Since 2012, the Bamako government has been able to push rebels back thanks to extensive military aid and even foreign troops on the ground. France, alongside a multitude of friendly countries – such as Germany and Ivory Coast – made surges whenever insurgents gained too much ground. Currently, however, the situation could change drastically as France and its allies are withdrawing effective and peacekeeping personnel alike – though the latter not completely. Russian-led forces, including but not limited to the Wagner Group, could be more proactive than previous foreign powers. In another scenario, Moscow could be too bogged down in Ukraine to divert any significant resources to Mali.
A constitution is in the works
A new constitution is currently being finalised to be put to a popular vote. This initiative is led by the military government, although it seems to be well-received in much of the country. The structure set out for democratic functioning will be paramount. On this will depend whether sanctions are reimposed by the ECOWAS, or whether the government can once again receive aid from multilateral organisations.

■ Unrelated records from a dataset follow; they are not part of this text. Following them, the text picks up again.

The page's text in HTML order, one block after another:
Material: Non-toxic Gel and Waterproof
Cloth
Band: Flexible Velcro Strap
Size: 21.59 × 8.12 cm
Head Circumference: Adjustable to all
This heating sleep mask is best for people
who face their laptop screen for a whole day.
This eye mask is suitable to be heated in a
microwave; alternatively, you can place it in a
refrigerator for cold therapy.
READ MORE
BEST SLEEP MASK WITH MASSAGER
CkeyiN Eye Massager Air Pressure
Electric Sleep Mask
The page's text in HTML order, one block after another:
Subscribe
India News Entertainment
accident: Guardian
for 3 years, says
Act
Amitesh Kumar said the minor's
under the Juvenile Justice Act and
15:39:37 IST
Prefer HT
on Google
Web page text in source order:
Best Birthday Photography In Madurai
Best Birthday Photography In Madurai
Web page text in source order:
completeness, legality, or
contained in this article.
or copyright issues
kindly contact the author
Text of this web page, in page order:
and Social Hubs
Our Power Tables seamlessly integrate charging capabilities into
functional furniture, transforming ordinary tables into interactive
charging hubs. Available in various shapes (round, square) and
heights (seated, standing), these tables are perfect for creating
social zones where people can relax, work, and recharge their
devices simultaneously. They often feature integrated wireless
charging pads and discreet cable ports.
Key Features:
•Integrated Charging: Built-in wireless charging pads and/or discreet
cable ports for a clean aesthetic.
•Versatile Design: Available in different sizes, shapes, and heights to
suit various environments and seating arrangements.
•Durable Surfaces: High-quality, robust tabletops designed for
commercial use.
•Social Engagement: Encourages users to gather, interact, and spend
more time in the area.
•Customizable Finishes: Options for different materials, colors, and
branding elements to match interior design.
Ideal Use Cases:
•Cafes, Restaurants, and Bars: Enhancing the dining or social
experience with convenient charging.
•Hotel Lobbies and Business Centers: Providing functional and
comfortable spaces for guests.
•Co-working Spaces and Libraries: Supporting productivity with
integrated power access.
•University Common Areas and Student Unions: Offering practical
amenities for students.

The structure of the French-dominated monetary system is likely to change in the coming decade, although the initiative is currently coming from the government in Paris, which is seeing its economic influence wane in the region. France was historically the main trading partner not just for Mali, but for the region. In the last decade, however, China has taken that role. Beijing is yet to exert the same political influence as Paris nonetheless. Russian and Ukrainian exports are also significant, and neighbouring Senegal’s president has been an active voice in pushing for them to continue flowing into West Africa. Moscow is also penetrating into the region through diplomacy and offering security via the Wagner Group. The military governments of Mali and Burkina Faso have since called Russia an ally.